Does anyone have a rifled slug barrel for their Thompson Center Encore (pro-hunter or Endeavor)? I just purchased the Endeavor muzzleloader. I can't wait to get to the range and try it out. I have a Remington 1100 12 ga.that I have a bird barrel and a rifled cantileiver deer barrel with the Nikon bdc scope on it. Despite my best attempts I was only able to put up 5 inch groups using Hornady sst at 100 yards. I was told there is a little play in the barell due to the fact it was semi-auto. I am thinking that if a slug was locked down in a Thompson receiver I would be able to put up better groups and safely utilize the bdc redicles and possibly take an animal at longer ranges with a slug. I hunt on a golf corse up north so a longer shot is not out of question for me. Any info on Thompson rifles slug barrels would be great. Thank you in advance. Also if anyone knows if the bdc scope will work for both 12 and 20 ga barrels?


----------



## target-panic (Jan 9, 2006)

Did you try any other slugs through your 1100? I bought a new Benelli slug gun this fall & tried 4 or 5 different slugs through it. The Hornady was the worst performer with my gun. I ended up with the plain Remington Copper solids. You can't go wrong with the Encore for accuracy though. I have the BDC Nikon scope also. Not sure about the 12 ga. to 20 ga. question. The copper solids actually shot flatter than the BDC reticle at 100 yards. Hardly had to move from the 50 yard zero at all.


----------



## Ron L (Nov 12, 2000)

FWIW, my son's Mossy 500 in 20 gauge loves SST's. My 1100 is ambivalent to them. Brenneke and Remington Reduced Recoil slugs work best in that particular gun. 
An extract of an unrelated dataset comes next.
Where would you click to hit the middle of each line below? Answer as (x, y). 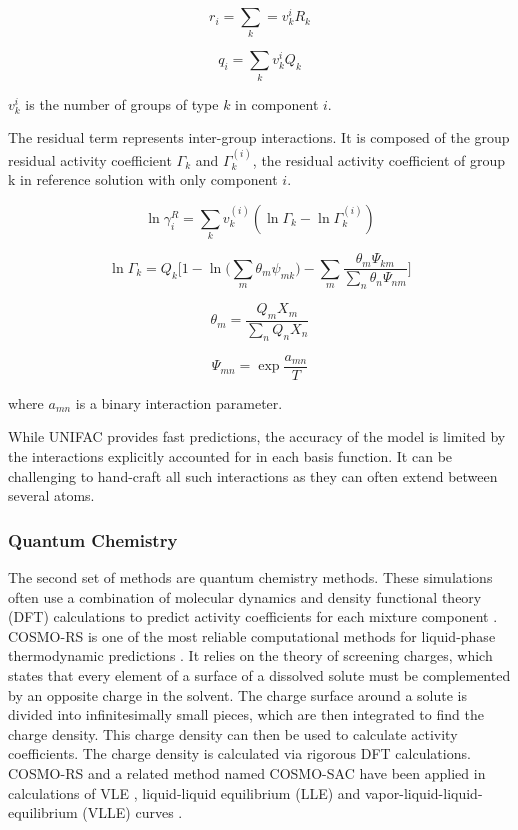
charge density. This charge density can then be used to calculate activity (233, 733)
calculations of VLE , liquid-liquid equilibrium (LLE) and (184, 792)
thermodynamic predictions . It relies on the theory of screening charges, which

Try a few more types of ammo thru that 1100 before you make a decision. Unless of course, you _really_ want to get another gun.


----------



## troutchops (Apr 15, 2005)

Hey Boobhunter:lol:

Nice purchase, that Jim Shocky special is sweet. I got an old school Encore with the 20ga slug barrel. Like I told you, get the 20ga, the 12ga has a real nice kick to it. I think your BDC will work fine with the 20ga, but then again I have a Leupold. Merry Christmas, you sand baggin sob.


----------



## old graybeard (Jan 19, 2006)

I have an Encore with 12ga rifled slug barrel. I shoot Remmington copper solids through it with excellant results. Best slug shooter I have ever owned and I have an 870 and an Ithica Deerslayer.


----------